*What is being asked*. The result should be an exact copy of the entries that follow, with no pictures included.
----
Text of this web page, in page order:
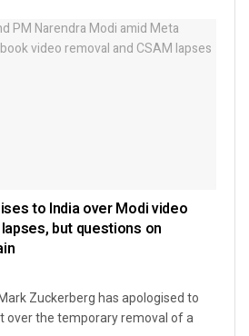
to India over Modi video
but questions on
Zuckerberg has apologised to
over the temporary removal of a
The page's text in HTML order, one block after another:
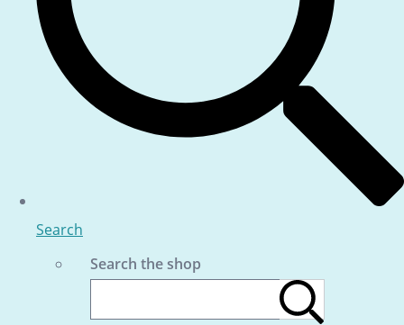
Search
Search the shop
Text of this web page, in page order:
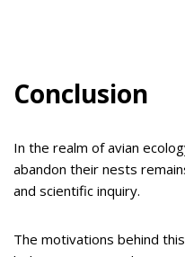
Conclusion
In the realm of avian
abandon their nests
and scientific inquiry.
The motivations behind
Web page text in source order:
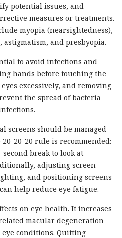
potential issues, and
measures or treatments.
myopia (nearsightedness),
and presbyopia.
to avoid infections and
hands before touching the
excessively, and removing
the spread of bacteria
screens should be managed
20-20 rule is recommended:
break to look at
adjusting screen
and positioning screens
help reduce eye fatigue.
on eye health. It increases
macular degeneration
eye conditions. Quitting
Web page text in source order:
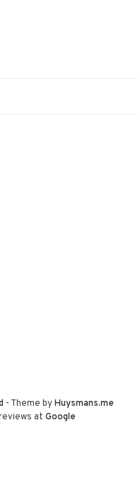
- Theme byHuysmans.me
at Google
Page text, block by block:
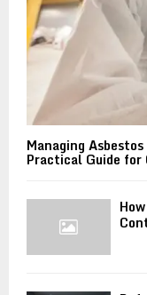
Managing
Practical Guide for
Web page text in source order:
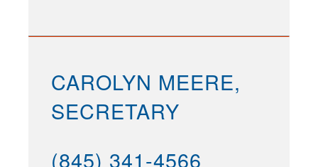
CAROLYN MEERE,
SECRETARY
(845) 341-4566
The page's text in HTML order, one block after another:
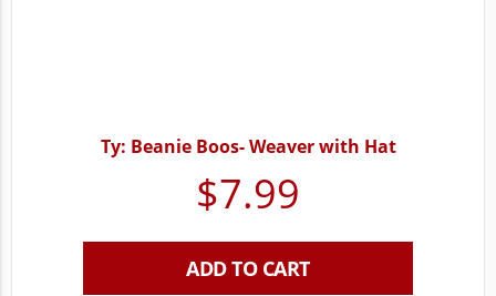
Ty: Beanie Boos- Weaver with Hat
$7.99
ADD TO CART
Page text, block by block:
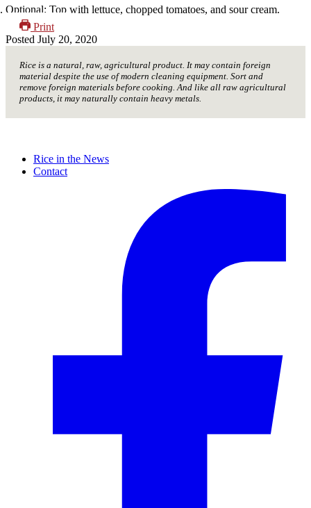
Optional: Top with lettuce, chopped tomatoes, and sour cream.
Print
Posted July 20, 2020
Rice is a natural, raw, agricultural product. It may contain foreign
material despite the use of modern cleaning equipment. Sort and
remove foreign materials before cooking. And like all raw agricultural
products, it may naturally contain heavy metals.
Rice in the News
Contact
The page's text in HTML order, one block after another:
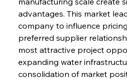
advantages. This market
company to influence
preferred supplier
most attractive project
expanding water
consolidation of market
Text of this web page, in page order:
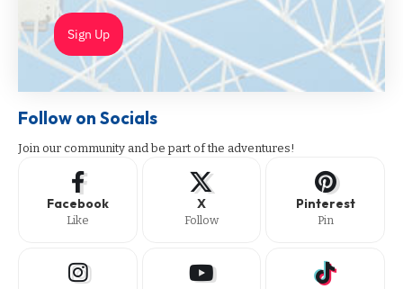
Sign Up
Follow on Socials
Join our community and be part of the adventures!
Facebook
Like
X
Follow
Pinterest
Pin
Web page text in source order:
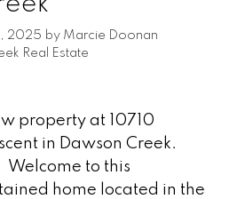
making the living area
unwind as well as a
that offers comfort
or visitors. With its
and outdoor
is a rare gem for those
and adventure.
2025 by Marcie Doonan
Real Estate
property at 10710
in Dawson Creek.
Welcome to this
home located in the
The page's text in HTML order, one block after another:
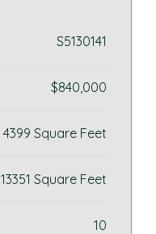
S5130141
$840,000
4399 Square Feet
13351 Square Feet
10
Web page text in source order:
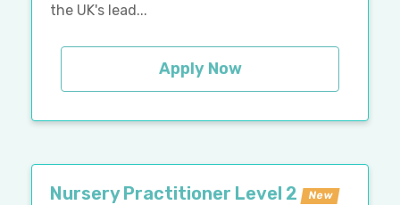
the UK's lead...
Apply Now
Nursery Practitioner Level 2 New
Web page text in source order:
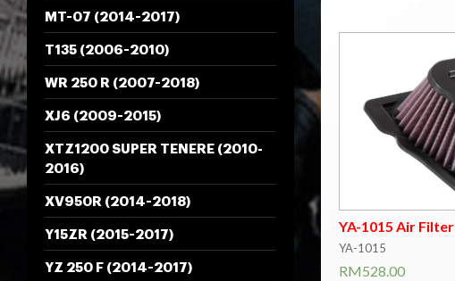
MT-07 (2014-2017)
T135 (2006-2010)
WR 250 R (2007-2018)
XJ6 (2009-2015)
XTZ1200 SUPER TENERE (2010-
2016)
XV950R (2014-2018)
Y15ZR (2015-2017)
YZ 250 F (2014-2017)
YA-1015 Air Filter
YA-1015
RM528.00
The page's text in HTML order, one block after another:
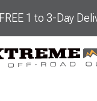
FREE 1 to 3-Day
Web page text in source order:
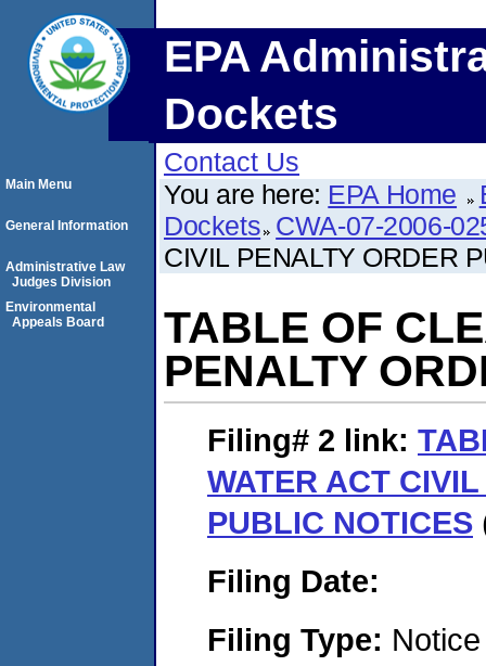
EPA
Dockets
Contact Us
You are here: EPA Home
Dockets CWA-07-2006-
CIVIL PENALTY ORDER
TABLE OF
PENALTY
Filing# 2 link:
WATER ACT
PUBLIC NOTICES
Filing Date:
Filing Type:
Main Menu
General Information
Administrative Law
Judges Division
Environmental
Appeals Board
----
*Result*.
Text of this web page, in page order:
to India over Modi video
but questions on
Zuckerberg has apologised to
over the temporary removal of a
The page's text in HTML order, one block after another:
Search
Search the shop
Text of this web page, in page order:
Conclusion
In the realm of avian
abandon their nests
and scientific inquiry.
The motivations behind
Web page text in source order:
potential issues, and
measures or treatments.
myopia (nearsightedness),
and presbyopia.
to avoid infections and
hands before touching the
excessively, and removing
the spread of bacteria
screens should be managed
20-20 rule is recommended:
break to look at
adjusting screen
and positioning screens
help reduce eye fatigue.
on eye health. It increases
macular degeneration
eye conditions. Quitting
Web page text in source order:
- Theme byHuysmans.me
at Google
Page text, block by block:
Managing
Practical Guide for
Web page text in source order:
CAROLYN MEERE,
SECRETARY
(845) 341-4566
The page's text in HTML order, one block after another:
Ty: Beanie Boos- Weaver with Hat
$7.99
ADD TO CART
Page text, block by block:
Optional: Top with lettuce, chopped tomatoes, and sour cream.
Print
Posted July 20, 2020
Rice is a natural, raw, agricultural product. It may contain foreign
material despite the use of modern cleaning equipment. Sort and
remove foreign materials before cooking. And like all raw agricultural
products, it may naturally contain heavy metals.
Rice in the News
Contact
The page's text in HTML order, one block after another:
advantages. This market
company to influence
preferred supplier
most attractive project
expanding water
consolidation of market
Text of this web page, in page order:
Sign Up
Follow on Socials
Join our community and be part of the adventures!
Facebook
Like
X
Follow
Pinterest
Pin
Web page text in source order:
making the living area
unwind as well as a
that offers comfort
or visitors. With its
and outdoor
is a rare gem for those
and adventure.
2025 by Marcie Doonan
Real Estate
property at 10710
in Dawson Creek.
Welcome to this
home located in the
The page's text in HTML order, one block after another:
S5130141
$840,000
4399 Square Feet
13351 Square Feet
10
Web page text in source order:
the UK's lead...
Apply Now
Nursery Practitioner Level 2 New
Web page text in source order:
MT-07 (2014-2017)
T135 (2006-2010)
WR 250 R (2007-2018)
XJ6 (2009-2015)
XTZ1200 SUPER TENERE (2010-
2016)
XV950R (2014-2018)
Y15ZR (2015-2017)
YZ 250 F (2014-2017)
YA-1015 Air Filter
YA-1015
RM528.00
The page's text in HTML order, one block after another:
FREE 1 to 3-Day
Web page text in source order:
EPA
Dockets
Contact Us
You are here: EPA Home
Dockets CWA-07-2006-
CIVIL PENALTY ORDER
TABLE OF
PENALTY
Filing# 2 link:
WATER ACT
PUBLIC NOTICES
Filing Date:
Filing Type:
Main Menu
General Information
Administrative Law
Judges Division
Environmental
Appeals Board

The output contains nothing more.